:: Data supplied ::

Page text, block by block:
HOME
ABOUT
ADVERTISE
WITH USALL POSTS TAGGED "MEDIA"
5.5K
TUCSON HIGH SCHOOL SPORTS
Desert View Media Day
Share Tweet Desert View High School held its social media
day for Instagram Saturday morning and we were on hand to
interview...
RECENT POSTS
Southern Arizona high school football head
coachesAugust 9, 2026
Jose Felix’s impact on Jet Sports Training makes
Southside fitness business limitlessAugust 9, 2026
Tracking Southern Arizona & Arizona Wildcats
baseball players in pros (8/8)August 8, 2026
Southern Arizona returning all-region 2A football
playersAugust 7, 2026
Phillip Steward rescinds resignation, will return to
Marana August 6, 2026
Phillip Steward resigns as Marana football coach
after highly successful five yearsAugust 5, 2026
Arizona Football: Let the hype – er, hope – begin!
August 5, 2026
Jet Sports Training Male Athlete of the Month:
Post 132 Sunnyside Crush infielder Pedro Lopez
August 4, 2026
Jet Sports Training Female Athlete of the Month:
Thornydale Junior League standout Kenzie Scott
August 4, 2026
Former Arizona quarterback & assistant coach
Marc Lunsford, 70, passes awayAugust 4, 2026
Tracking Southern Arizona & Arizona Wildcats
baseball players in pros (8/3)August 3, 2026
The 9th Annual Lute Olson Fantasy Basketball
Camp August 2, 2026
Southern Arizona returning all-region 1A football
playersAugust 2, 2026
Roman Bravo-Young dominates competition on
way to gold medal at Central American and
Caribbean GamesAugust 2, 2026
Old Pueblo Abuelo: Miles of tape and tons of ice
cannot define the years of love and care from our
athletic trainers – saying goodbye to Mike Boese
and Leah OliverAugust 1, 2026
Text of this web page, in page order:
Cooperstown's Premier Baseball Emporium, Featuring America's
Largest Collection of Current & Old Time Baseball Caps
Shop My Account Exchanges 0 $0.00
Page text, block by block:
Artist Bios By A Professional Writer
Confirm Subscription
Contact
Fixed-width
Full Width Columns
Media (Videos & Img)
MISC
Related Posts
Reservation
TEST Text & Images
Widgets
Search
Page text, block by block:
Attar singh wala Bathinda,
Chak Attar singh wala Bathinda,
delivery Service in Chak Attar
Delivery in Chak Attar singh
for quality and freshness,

:::

From the line containing "delivery Service in Chak Attar" to the final line of the entries, print every line exactly and nothing else.

* _Response box_
delivery Service in Chak Attar
Delivery in Chak Attar singh
for quality and freshness,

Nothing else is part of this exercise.